1. Build a histogram and frequency distribution of the original data set. Histograms and frequency distributions (see Figure 14.5) show the skewness of the data set and help people visualize the appropriate use of values calculated during the procedure.

   
   Figure 14.5: Histogram and a skew curve superimposed.

2. Identify the mode of the distribution. The mode of a distribution is the measured value that has the greatest frequency. This value has the most Xs above it and defines the peak of the curve (see Figure 14.5). The mode is used as the mirror or hinge of the distribution for this technique.

3. Build a symmetric distribution based on the shape of half the original data set. A symmetric distribution is constructed by using the frequencies from one side of the original data set. Building a histogram helps the accurate construction of the symmetric data set. In Figure 14.6, the frequencies from the low side of the original data set were used to build the data on the high side of the mode. The resulting data set is very similar to the normal distribution. Although the resulting curve is fabricated, the low side of the curve is exactly like the low side of the original data set. The standard deviation calculated from these data will be a good estimate of the spread for the low side of the original data set. This standard deviation should only be used for the low side of the original data set.

   
   Figure 14.6: Build of the symmetrical distribution (left side).

4. Calculate the mean (Xbar) and standard deviation (s) for the fabricated symmetric distribution (see Figure 14.6). If the technique has been performed correctly, the mean of this curve should be equal to the mode of the original data set. The standard deviation is an estimate of variation that describes the spread for the low side of the original data set. The standard deviation should be used only for the side of the original data set that was used to generate the symmetric distribution (see Figure 14.6).

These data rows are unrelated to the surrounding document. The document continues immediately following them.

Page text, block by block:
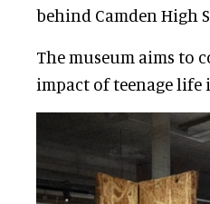
behind Camden High
The museum aims to
impact of teenage life
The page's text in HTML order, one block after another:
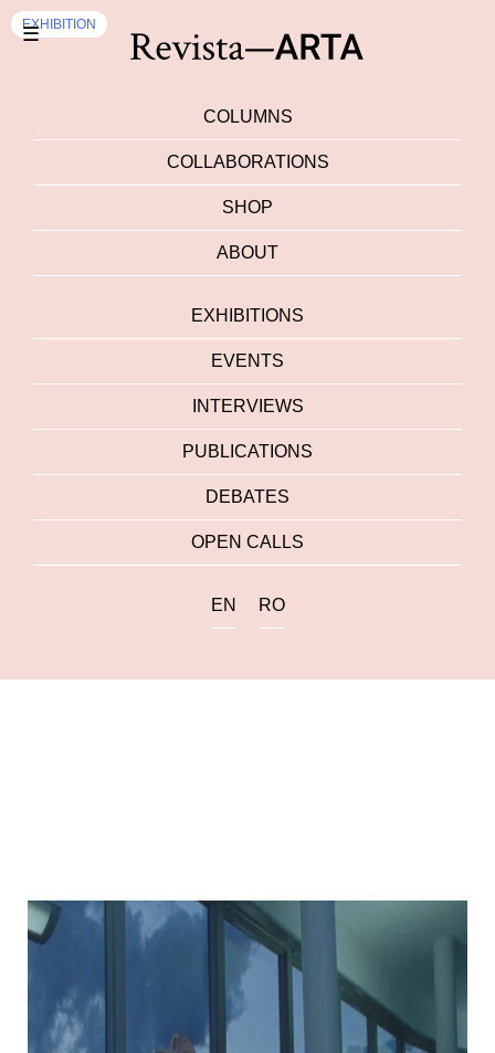
☰
COLUMNS
COLLABORATIONS
SHOP
ABOUT
EXHIBITIONS
EVENTS
INTERVIEWS
PUBLICATIONS
DEBATES
OPEN CALLS
EN RO
EVENTS
EXHIBITION
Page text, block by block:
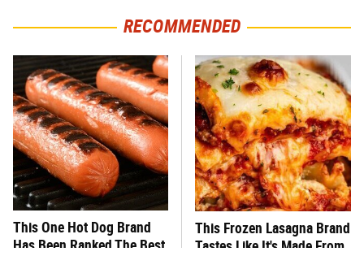
RECOMMENDED
This One Hot Dog Brand
Has Been Ranked The Best
This Frozen Lasagna Brand
Tastes Like It's Made From
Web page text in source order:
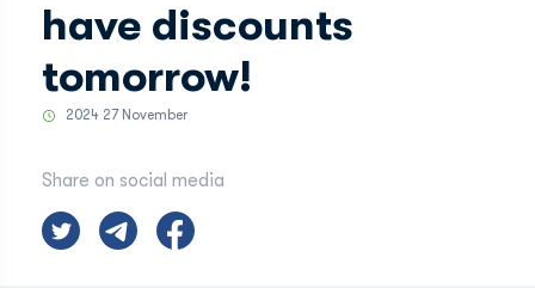
have discounts
tomorrow!
2024 27 November
Share on social media
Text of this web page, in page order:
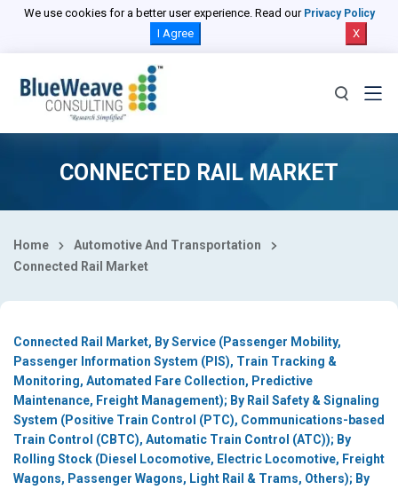
We use cookies for a better user experience. Read our Privacy Policy
I Agree X
CONNECTED RAIL MARKET
Home
Automotive And Transportation
Connected Rail Market
Connected Rail Market, By Service (Passenger Mobility,
Passenger Information System (PIS), Train Tracking &
Monitoring, Automated Fare Collection, Predictive
Maintenance, Freight Management); By Rail Safety & Signaling
System (Positive Train Control (PTC), Communications-based
Train Control (CBTC), Automatic Train Control (ATC)); By
Rolling Stock (Diesel Locomotive, Electric Locomotive, Freight
Wagons, Passenger Wagons, Light Rail & Trams, Others); By
Select Country
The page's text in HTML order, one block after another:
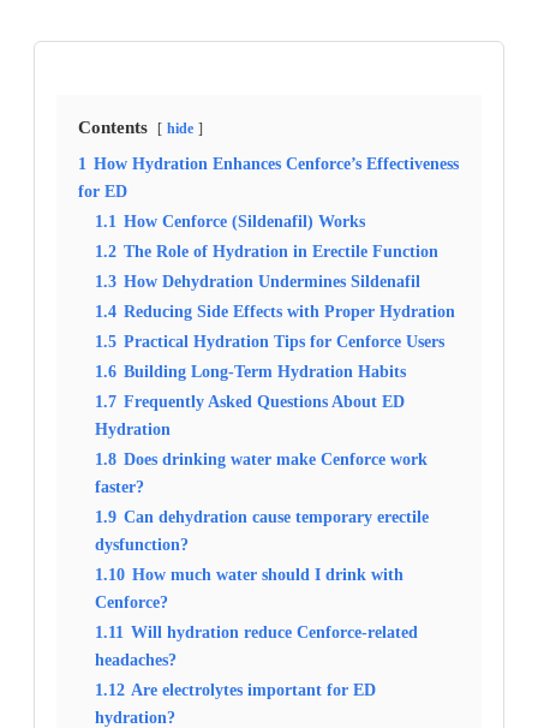
Contents hide
1 How Hydration Enhances Cenforce’s Effectiveness
for ED
1.1 How Cenforce (Sildenafil) Works
1.2 The Role of Hydration in Erectile Function
1.3 How Dehydration Undermines Sildenafil
1.4 Reducing Side Effects with Proper Hydration
1.5 Practical Hydration Tips for Cenforce Users
1.6 Building Long-Term Hydration Habits
1.7 Frequently Asked Questions About ED
Hydration
1.8 Does drinking water make Cenforce work
faster?
1.9 Can dehydration cause temporary erectile
dysfunction?
1.10 How much water should I drink with
Cenforce?
1.11 Will hydration reduce Cenforce-related
headaches?
1.12 Are electrolytes important for ED
hydration?
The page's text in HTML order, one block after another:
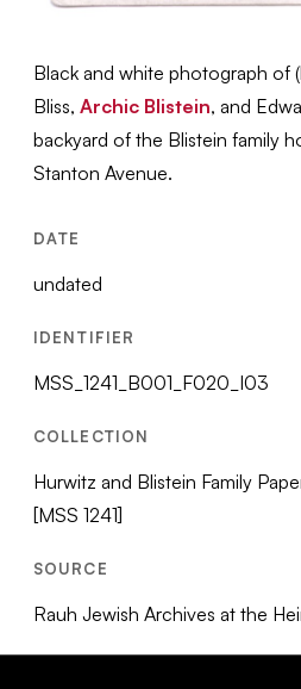
Black and white photograph of
Bliss,Archic Blistein, and
backyard of the Blistein family
Stanton Avenue.
DATE
undated
IDENTIFIER
MSS_1241_B001_F020_I03
COLLECTION
Hurwitz and Blistein Family
[MSS 1241]
SOURCE
Rauh Jewish Archives at the
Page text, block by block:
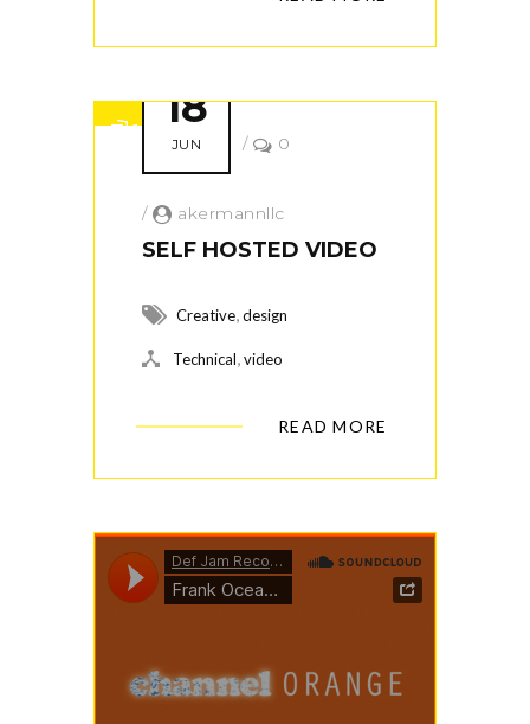
18
JUN / 0
/ akermannllc
SELF HOSTED VIDEO
Creative,design
Technical,video
READ MORE
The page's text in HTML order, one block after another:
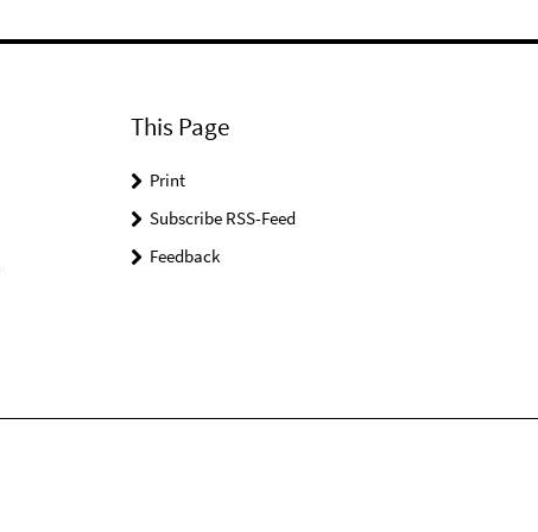
This Page
Print
Subscribe RSS-Feed
Feedback

5. Build a symmetric distribution that describes the second side of the original data set (see Figure 14.7). The frequencies on the high side of the mode for the original data set were used to build the distribution in Figure 14.7. The high side of the curve is exactly like the high side of the original data set.

   
   Figure 14.7: Build of the symmetrical distribution (right side).

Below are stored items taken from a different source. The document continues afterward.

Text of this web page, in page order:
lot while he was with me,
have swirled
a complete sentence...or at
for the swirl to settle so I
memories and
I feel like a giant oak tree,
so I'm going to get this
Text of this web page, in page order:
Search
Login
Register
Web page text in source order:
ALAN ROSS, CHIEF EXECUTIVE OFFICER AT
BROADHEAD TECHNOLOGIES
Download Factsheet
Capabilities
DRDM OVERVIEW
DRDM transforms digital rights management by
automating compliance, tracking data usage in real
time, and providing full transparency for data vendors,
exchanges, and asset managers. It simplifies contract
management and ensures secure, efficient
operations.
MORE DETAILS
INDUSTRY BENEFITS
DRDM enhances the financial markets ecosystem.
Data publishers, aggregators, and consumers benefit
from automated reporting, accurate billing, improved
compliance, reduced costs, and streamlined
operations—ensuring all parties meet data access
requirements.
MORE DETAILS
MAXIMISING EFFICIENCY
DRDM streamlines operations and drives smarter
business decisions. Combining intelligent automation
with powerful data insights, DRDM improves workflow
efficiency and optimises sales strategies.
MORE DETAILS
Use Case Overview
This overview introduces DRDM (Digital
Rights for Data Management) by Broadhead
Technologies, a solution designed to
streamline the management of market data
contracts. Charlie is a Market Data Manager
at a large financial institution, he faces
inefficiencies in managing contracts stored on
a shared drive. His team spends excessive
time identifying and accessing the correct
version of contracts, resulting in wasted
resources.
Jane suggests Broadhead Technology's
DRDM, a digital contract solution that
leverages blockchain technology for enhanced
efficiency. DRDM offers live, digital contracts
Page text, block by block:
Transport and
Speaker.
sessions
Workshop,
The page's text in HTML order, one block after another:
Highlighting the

6. Calculate the mean (Xbar) and standard deviation ( s ) for the symmetric distribution (see Figure 14.7). The mean of this curve should be equal to the mode of the original data set. The calculated standard deviation is an estimate of variation that describes the spread for the high side of the original data set. This standard deviation should be used only for the side of the original data set that was used to generate the symmetric distribution (see Figure 14.8).

   
   Figure 14.8: Skewed distribution showing the s of both sides.

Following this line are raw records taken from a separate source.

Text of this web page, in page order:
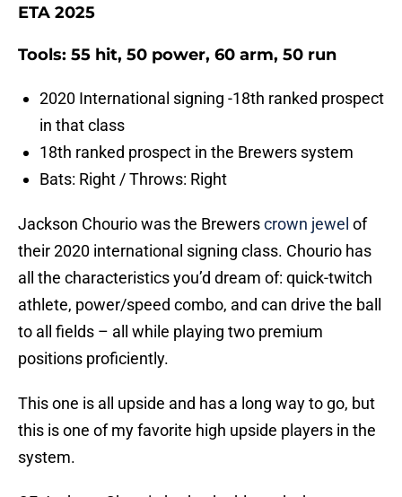
ETA 2025
Tools: 55 hit, 50 power, 60 arm, 50 run
2020 International signing -18th ranked prospect
in that class
18th ranked prospect in the Brewers system
Bats: Right / Throws: Right
Jackson Chourio was the Brewerscrown jewel of
their 2020 international signing class. Chourio has
all the characteristics you’d dream of: quick-twitch
athlete, power/speed combo, and can drive the ball
to all fields – all while playing two premium
positions proficiently.
This one is all upside and has a long way to go, but
this is one of my favorite high upside players in the
system.
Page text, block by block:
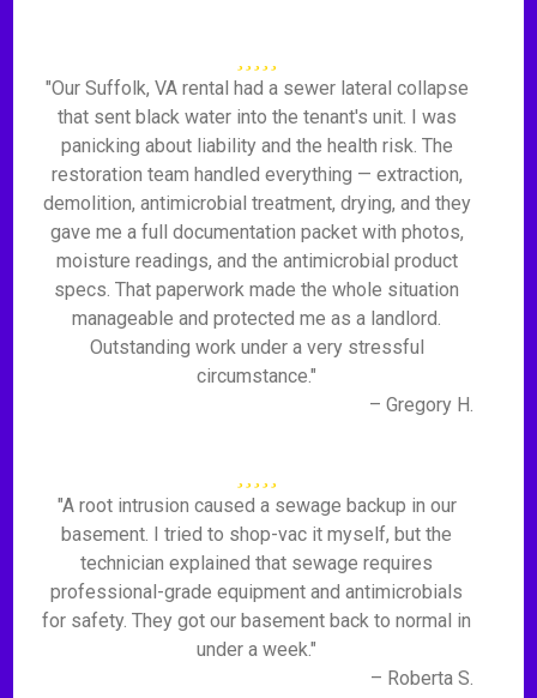
"Our Suffolk, VA rental had a sewer lateral collapse
that sent black water into the tenant's unit. I was
panicking about liability and the health risk. The
restoration team handled everything — extraction,
demolition, antimicrobial treatment, drying, and they
gave me a full documentation packet with photos,
moisture readings, and the antimicrobial product
specs. That paperwork made the whole situation
manageable and protected me as a landlord.
Outstanding work under a very stressful
circumstance."
– Gregory H.
"A root intrusion caused a sewage backup in our
basement. I tried to shop-vac it myself, but the
technician explained that sewage requires
professional-grade equipment and antimicrobials
for safety. They got our basement back to normal in
under a week."
– Roberta S.
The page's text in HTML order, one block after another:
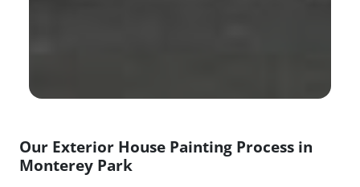
Our Exterior House Painting Process in
Monterey Park
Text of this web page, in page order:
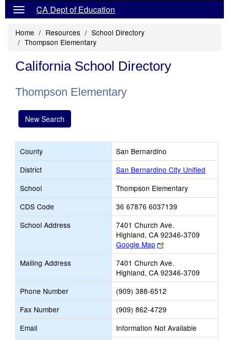
CA Dept of Education
Home Resources
School Directory
Thompson Elementary
California School Directory
Thompson Elementary
New Search
County
San Bernardino
District
San Bernardino City Unified
School
Thompson Elementary
CDS Code
36 67876 6037139
School Address
7401 Church Ave.
Highland, CA 92346-3709
Google Map
Link
opens
new
browser
tab
Mailing Address
7401 Church Ave.
Highland, CA 92346-3709
Phone Number
(909) 388-6512
Fax Number
(909) 862-4729
Email
Information Not Available
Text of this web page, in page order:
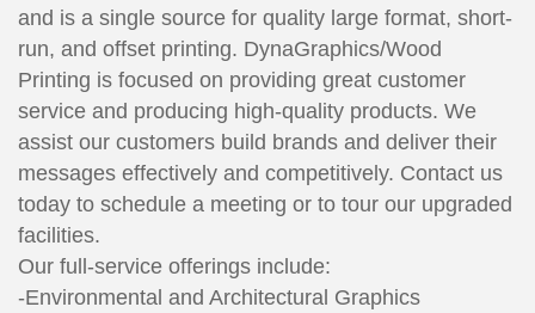
and is a single source for quality large format, short-
run, and offset printing. DynaGraphics/Wood
Printing is focused on providing great customer
service and producing high-quality products. We
assist our customers build brands and deliver their
messages effectively and competitively. Contact us
today to schedule a meeting or to tour our upgraded
facilities.
Our full-service offerings include:
-Environmental and Architectural Graphics
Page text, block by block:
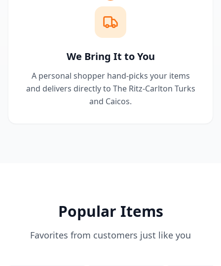
We Bring It to You
A personal shopper hand-picks your items
and delivers directly to The Ritz-Carlton Turks
and Caicos.
Popular Items
Favorites from customers just like you

7. Analyze the capability level of the skewed distribution. The capability level of the original data set is analyzed by calculating standardized values (Z-values; see Chapter 12) using the mode and the two calculated standard deviations. Standardized values and estimated percentages outside of the specifications are presented in Figure 14.8.

The sample data set demonstrates the poor conclusions that would be made if the normal distribution were assumed to describe the original data set. The normal distribution was applied to the data set in Figure 14.4. Although the arithmetic was calculated correctly, the resulting analysis was not valid. A larger percentage (.35%) was estimated outside the lower specification limit (LSL). The upper specification limit (USL) was estimated as being more than three standard deviations from the distribution mean. This could be interpreted as fulfilling the capability requirements. A radically different interpretation is made when the skewness is included in the capability analysis (see Figure 14.8). Because the mode and two different estimates of spread are used for the skewed curve, different standardized values (Z _LSL and Z _USL ) and percentages outside of the specifications were calculated. A larger percentage was estimated outside of the upper specification limit (USL). This is contrary to the analysis presented in Figure 14.4 that would suggest that undersized parts were being produced. Parts were actually oversized.